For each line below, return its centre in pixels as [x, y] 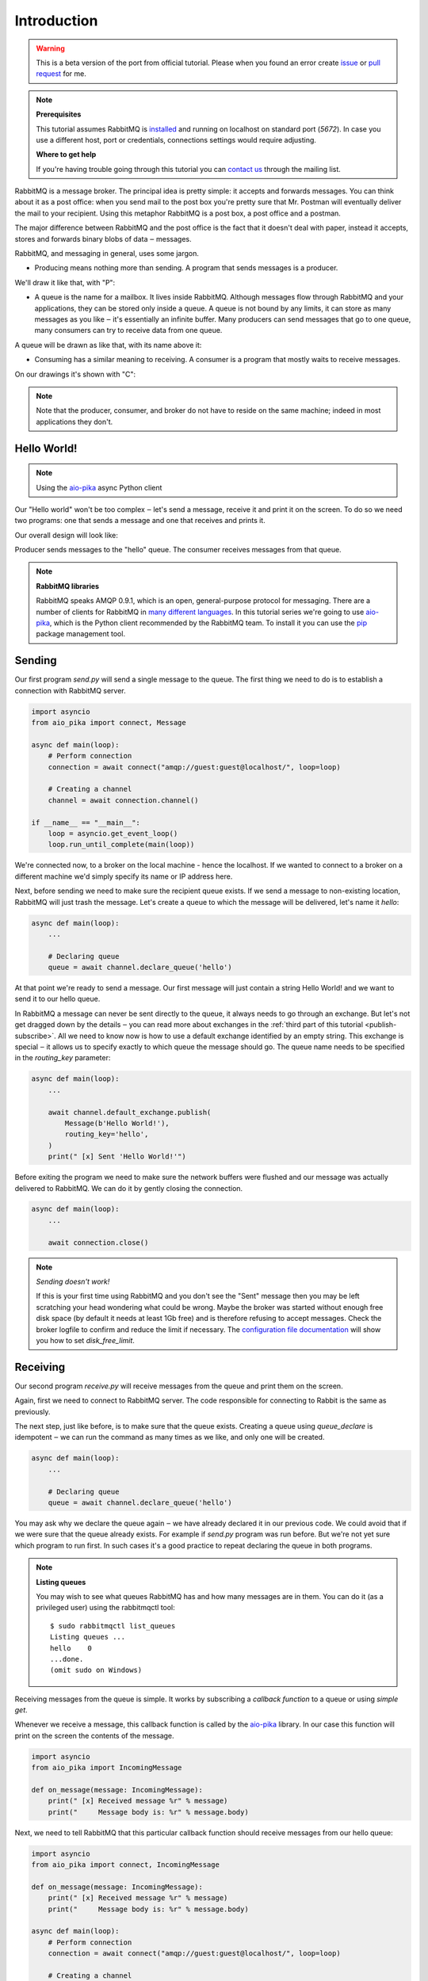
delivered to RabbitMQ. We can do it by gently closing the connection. [129, 1188]
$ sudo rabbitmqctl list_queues [113, 1626]
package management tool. [81, 634]
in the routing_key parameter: [63, 1058]
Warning [50, 48]
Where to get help [66, 155]
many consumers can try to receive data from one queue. [128, 330]
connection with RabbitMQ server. [70, 690]
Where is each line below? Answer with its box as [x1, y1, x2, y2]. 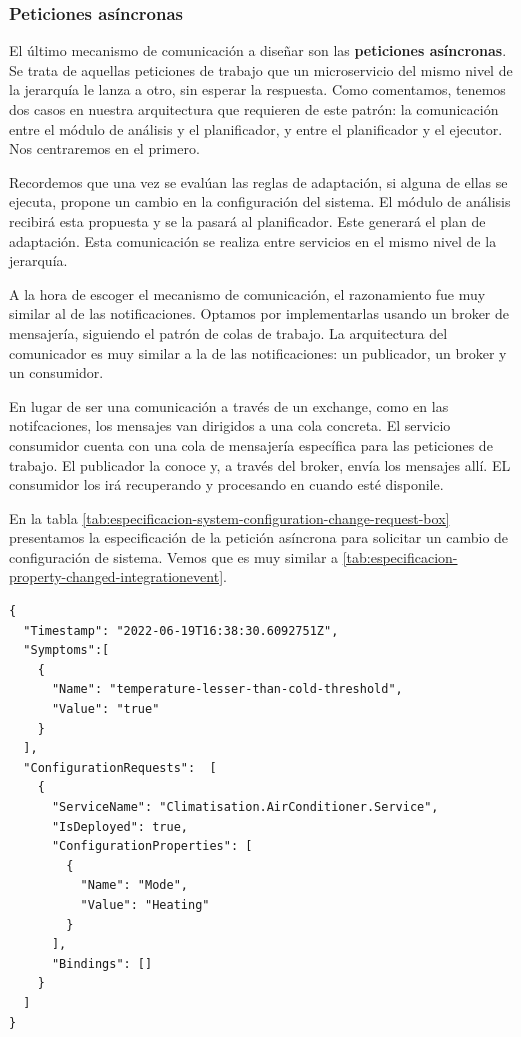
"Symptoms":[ [23, 643, 110, 658]
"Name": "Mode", [80, 878, 188, 893]
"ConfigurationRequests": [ [23, 760, 217, 775]
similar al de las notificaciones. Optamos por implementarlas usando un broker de [9, 303, 509, 324]
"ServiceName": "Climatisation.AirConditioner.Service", [51, 800, 439, 814]
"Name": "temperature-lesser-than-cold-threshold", [51, 682, 403, 697]
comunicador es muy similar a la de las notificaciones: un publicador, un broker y [9, 342, 507, 363]
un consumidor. [9, 362, 104, 383]
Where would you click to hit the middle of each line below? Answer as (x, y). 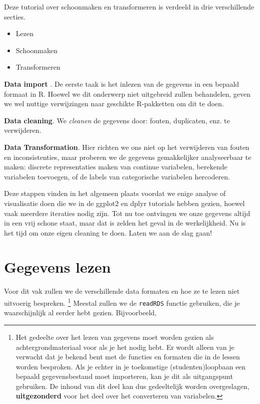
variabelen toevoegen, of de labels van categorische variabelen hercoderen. (117, 176)
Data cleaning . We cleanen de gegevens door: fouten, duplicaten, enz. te (117, 120)
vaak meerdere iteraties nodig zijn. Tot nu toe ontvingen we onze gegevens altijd (127, 213)
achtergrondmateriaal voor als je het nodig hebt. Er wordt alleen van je (125, 347)
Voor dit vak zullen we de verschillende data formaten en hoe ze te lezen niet (122, 291)
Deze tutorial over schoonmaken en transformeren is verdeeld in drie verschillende (129, 7)
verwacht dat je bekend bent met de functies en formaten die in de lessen (128, 357)
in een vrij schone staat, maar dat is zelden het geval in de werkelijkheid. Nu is (125, 223)
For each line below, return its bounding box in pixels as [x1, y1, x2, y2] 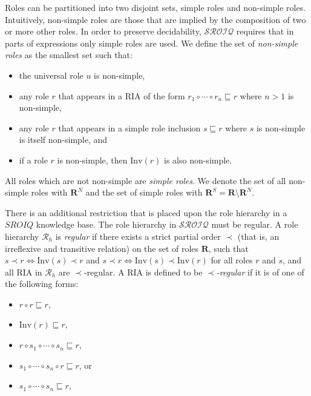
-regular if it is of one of [216, 265, 304, 278]
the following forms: [5, 277, 79, 290]
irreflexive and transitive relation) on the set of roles [5, 242, 199, 254]
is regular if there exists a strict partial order [55, 229, 221, 242]
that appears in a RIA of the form [58, 89, 185, 102]
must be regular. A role [211, 218, 298, 231]
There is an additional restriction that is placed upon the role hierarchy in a [5, 206, 287, 219]
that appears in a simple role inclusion [58, 121, 201, 134]
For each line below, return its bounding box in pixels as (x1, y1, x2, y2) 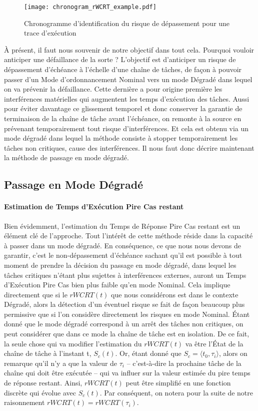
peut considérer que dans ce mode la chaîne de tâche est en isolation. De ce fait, (4, 328, 249, 339)
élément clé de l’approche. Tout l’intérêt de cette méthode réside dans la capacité (4, 230, 253, 241)
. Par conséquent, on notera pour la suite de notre (99, 387, 253, 397)
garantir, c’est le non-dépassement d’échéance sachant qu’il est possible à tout (4, 250, 242, 260)
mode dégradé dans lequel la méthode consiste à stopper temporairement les (4, 133, 238, 143)
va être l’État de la (185, 338, 243, 348)
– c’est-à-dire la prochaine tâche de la (126, 357, 241, 368)
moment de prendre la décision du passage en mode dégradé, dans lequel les (4, 259, 236, 270)
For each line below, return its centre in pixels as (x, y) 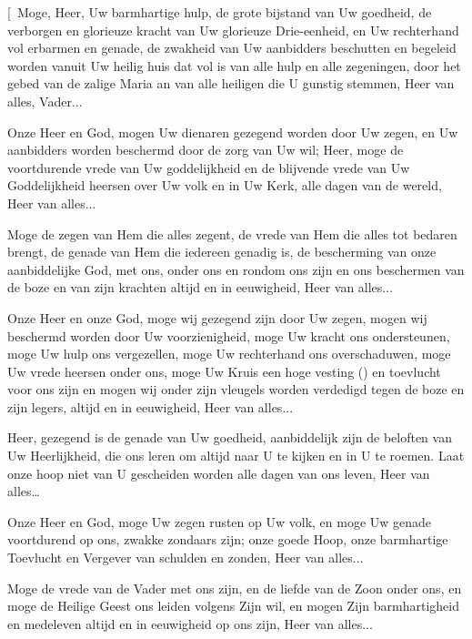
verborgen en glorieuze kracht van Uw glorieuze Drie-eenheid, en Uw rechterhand (233, 30)
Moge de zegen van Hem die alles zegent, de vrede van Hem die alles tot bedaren (232, 233)
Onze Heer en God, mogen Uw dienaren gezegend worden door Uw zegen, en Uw (233, 132)
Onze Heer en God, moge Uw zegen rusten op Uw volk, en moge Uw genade (220, 521)
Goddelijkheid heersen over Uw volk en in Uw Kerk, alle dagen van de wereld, (225, 185)
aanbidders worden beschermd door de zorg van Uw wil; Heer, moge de (206, 150)
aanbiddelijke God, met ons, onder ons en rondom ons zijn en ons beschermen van (236, 269)
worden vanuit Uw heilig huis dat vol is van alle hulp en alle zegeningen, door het (234, 65)
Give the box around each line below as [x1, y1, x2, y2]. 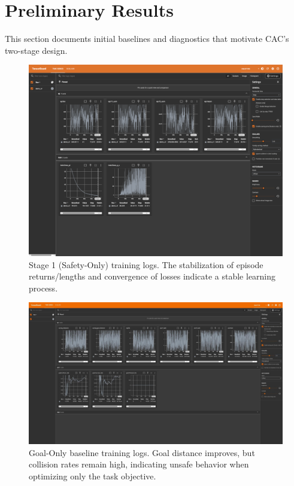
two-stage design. [5, 44, 68, 56]
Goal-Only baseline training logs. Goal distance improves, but [29, 446, 255, 458]
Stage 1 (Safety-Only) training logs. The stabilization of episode [29, 258, 263, 271]
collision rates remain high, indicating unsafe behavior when [29, 458, 249, 470]
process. [29, 281, 58, 294]
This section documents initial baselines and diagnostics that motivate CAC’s [5, 32, 289, 45]
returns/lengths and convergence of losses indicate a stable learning [29, 270, 276, 283]
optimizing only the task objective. [29, 469, 156, 482]
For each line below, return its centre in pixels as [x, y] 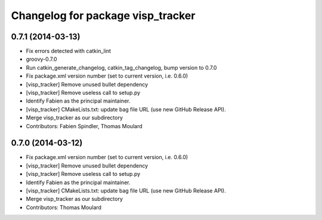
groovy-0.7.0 [41, 59]
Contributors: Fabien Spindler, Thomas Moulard [84, 126]
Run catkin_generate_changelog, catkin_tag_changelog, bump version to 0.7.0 [121, 67]
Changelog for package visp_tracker [103, 16]
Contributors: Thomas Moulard [64, 207]
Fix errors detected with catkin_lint [69, 51]
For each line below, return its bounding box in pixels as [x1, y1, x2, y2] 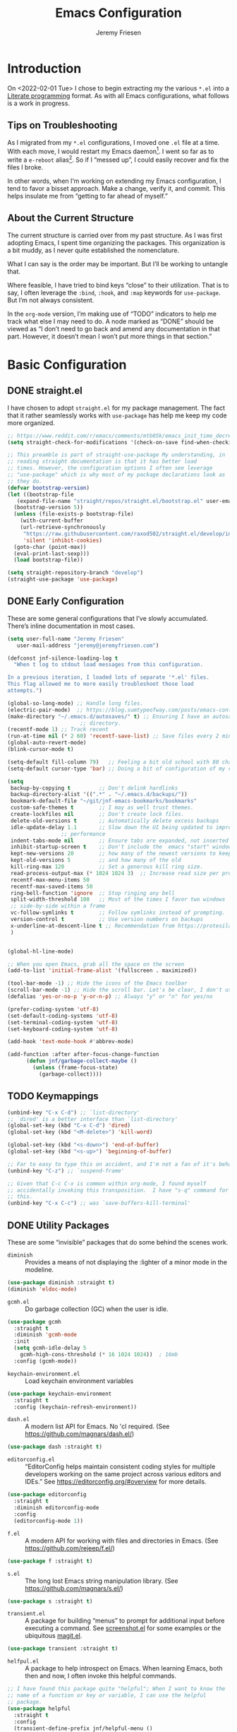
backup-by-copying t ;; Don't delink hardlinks [10, 784, 178, 792]
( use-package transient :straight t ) [7, 1645, 119, 1652]
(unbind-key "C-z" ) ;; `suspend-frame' [7, 1167, 125, 1174]
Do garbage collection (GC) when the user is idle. [25, 1305, 169, 1313]
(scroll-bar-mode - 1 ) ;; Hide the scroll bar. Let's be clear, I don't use [7, 987, 235, 994]
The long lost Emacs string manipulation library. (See [25, 1577, 178, 1585]
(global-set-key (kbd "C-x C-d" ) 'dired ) [7, 1122, 131, 1129]
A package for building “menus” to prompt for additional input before [25, 1616, 225, 1625]

****************************************

- **What needs to be done**
Going through the data above, please tally the lines that contain the string "logs" and return only the total.

- **Solved problem**
2